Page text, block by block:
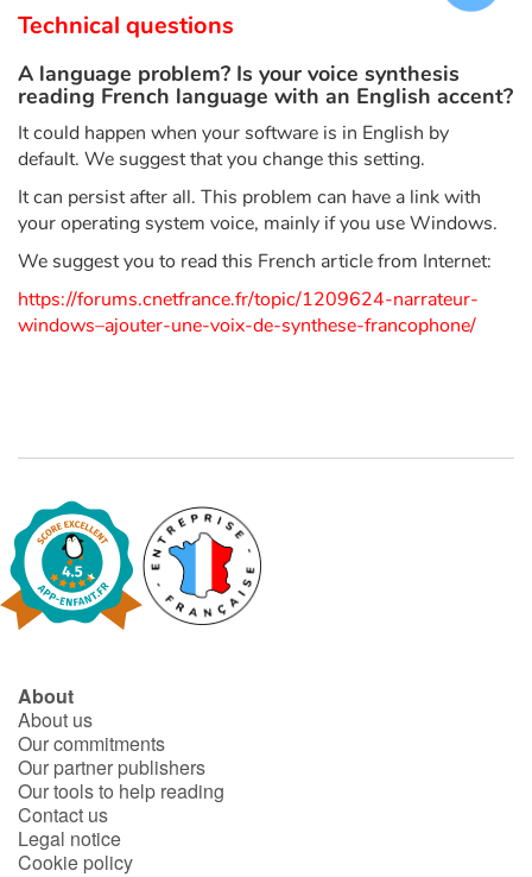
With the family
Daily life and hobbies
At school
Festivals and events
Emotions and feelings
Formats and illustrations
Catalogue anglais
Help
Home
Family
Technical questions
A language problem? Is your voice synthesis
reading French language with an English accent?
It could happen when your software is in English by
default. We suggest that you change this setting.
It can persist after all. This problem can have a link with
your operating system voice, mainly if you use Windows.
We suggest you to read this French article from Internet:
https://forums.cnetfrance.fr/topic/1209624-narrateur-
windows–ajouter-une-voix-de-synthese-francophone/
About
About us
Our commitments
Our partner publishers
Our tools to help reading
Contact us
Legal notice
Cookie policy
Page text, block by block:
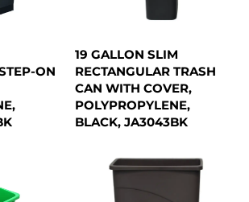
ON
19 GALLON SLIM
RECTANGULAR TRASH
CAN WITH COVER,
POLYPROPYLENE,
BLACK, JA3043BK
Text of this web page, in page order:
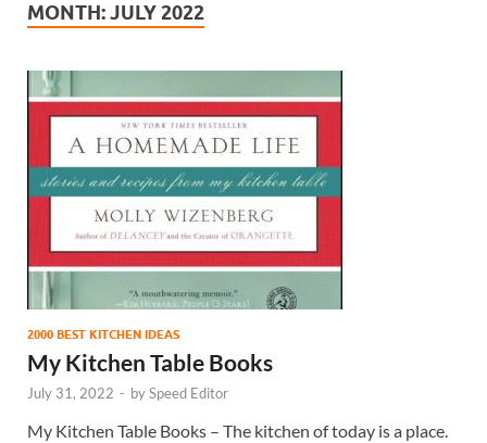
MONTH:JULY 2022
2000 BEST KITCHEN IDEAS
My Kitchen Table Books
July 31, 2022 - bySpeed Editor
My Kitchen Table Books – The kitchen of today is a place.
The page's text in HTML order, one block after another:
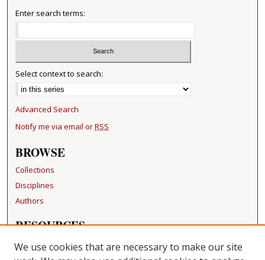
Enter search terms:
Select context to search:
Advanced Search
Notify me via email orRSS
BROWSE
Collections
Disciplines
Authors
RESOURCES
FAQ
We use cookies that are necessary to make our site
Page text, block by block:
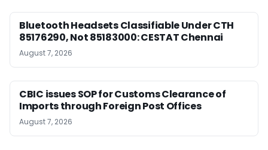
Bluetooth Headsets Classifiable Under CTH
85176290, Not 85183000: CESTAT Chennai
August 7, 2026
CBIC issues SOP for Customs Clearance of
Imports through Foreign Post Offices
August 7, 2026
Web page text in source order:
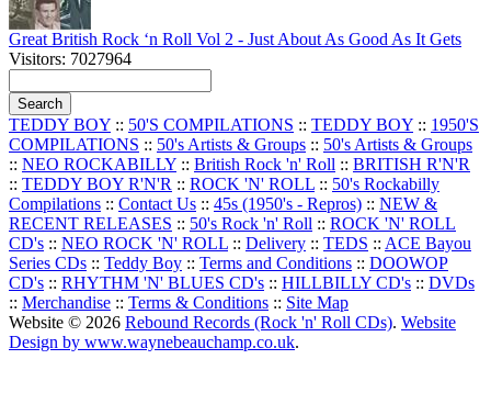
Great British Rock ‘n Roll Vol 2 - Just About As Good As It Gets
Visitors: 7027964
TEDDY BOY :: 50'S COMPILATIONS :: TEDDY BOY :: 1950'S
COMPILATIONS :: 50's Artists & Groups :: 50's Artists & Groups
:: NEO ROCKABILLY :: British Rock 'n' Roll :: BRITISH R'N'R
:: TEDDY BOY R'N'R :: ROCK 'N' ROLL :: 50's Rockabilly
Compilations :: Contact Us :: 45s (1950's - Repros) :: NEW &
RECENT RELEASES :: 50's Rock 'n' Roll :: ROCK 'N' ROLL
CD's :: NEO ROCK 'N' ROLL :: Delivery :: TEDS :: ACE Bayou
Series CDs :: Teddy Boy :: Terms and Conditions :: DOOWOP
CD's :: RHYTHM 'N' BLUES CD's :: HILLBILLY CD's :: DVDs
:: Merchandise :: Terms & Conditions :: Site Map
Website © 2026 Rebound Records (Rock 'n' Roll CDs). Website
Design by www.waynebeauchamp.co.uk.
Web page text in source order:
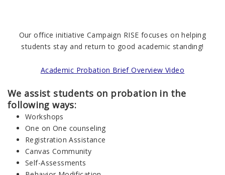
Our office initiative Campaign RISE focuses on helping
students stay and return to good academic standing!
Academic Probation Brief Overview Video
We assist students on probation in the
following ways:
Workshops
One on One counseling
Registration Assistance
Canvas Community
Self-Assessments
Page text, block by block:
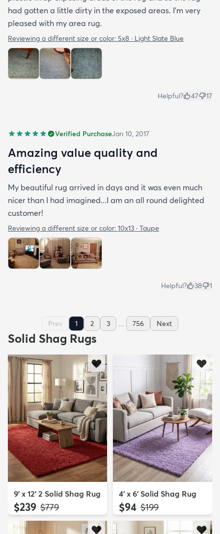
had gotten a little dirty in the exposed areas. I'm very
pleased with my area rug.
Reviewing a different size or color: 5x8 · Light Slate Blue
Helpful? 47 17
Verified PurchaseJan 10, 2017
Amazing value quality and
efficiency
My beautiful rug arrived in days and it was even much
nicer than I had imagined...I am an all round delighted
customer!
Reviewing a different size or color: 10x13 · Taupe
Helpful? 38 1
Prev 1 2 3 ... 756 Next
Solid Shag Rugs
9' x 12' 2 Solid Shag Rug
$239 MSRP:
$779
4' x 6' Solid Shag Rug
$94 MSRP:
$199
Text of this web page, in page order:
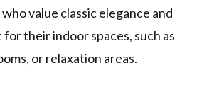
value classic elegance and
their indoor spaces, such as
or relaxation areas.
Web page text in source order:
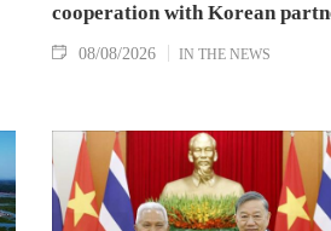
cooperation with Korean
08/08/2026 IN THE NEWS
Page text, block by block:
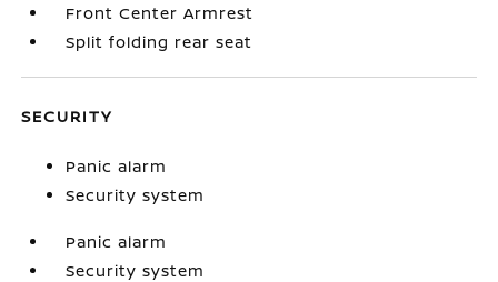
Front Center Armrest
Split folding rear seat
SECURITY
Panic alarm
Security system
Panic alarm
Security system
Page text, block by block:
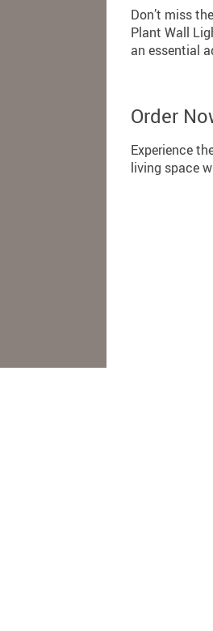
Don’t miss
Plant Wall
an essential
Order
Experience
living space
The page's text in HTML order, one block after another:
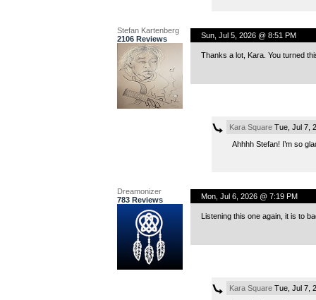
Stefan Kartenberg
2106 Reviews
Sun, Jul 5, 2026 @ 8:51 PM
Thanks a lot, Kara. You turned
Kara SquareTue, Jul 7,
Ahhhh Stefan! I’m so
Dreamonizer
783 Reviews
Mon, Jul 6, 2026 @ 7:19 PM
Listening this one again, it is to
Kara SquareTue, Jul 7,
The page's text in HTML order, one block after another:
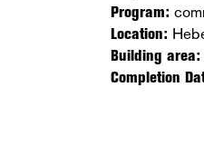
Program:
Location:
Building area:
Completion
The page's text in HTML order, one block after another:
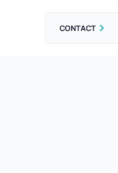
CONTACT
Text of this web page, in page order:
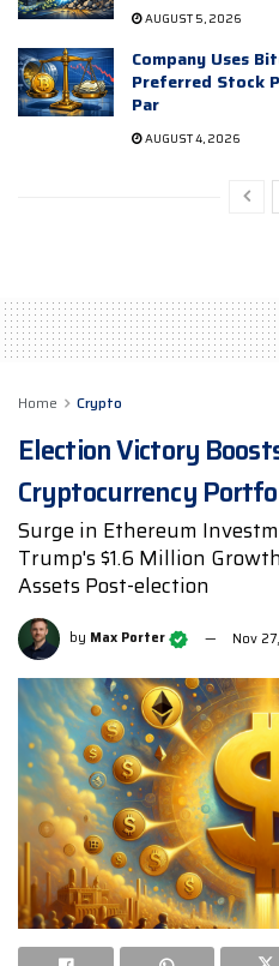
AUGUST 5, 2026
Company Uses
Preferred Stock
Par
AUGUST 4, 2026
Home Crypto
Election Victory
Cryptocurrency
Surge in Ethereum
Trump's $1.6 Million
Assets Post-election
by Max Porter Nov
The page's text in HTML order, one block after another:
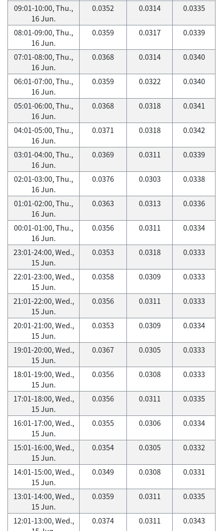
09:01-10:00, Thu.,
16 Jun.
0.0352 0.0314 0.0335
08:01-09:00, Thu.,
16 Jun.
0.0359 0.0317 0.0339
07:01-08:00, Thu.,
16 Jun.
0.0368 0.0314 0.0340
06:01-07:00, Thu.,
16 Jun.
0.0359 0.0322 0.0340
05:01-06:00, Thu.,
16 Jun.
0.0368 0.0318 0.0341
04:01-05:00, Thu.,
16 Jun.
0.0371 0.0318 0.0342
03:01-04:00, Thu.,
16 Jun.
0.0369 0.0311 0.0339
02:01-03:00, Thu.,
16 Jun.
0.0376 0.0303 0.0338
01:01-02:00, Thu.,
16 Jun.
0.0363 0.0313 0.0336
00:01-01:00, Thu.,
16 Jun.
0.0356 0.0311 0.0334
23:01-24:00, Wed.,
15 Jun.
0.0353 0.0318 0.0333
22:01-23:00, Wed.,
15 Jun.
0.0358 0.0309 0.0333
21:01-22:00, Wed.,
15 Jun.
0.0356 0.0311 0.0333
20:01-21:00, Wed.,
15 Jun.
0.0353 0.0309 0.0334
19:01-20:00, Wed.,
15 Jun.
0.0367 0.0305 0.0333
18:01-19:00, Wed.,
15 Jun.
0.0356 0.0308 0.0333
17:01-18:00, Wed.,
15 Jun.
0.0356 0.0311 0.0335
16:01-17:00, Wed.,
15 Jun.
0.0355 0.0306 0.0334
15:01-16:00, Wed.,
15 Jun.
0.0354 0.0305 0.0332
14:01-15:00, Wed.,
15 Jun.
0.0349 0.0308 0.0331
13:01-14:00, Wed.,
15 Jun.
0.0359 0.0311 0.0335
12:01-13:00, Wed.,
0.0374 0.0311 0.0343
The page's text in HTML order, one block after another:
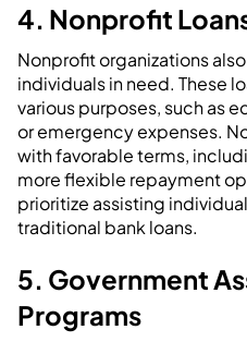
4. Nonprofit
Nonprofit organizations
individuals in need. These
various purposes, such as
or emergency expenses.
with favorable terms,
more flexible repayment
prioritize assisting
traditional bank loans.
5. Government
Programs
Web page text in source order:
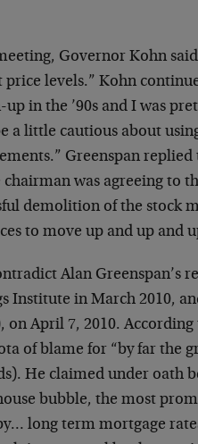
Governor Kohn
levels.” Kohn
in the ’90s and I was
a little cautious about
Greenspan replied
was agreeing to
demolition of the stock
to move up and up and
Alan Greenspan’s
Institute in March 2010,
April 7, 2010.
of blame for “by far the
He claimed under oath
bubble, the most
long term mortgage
┄┄┄┄┄┄┄┄┄┄
__TASK INSTRUCTIONS__:
Pictures are not part of the answer, which must be the exact lines from the one holding "prioritize assisting" through the end of the material, both ends included.

__SOLUTION BELOW__:
prioritize assisting
traditional bank loans.
5. Government
Programs
Web page text in source order:
Governor Kohn
levels.” Kohn
in the ’90s and I was
a little cautious about
Greenspan replied
was agreeing to
demolition of the stock
to move up and up and
Alan Greenspan’s
Institute in March 2010,
April 7, 2010.
of blame for “by far the
He claimed under oath
bubble, the most
long term mortgage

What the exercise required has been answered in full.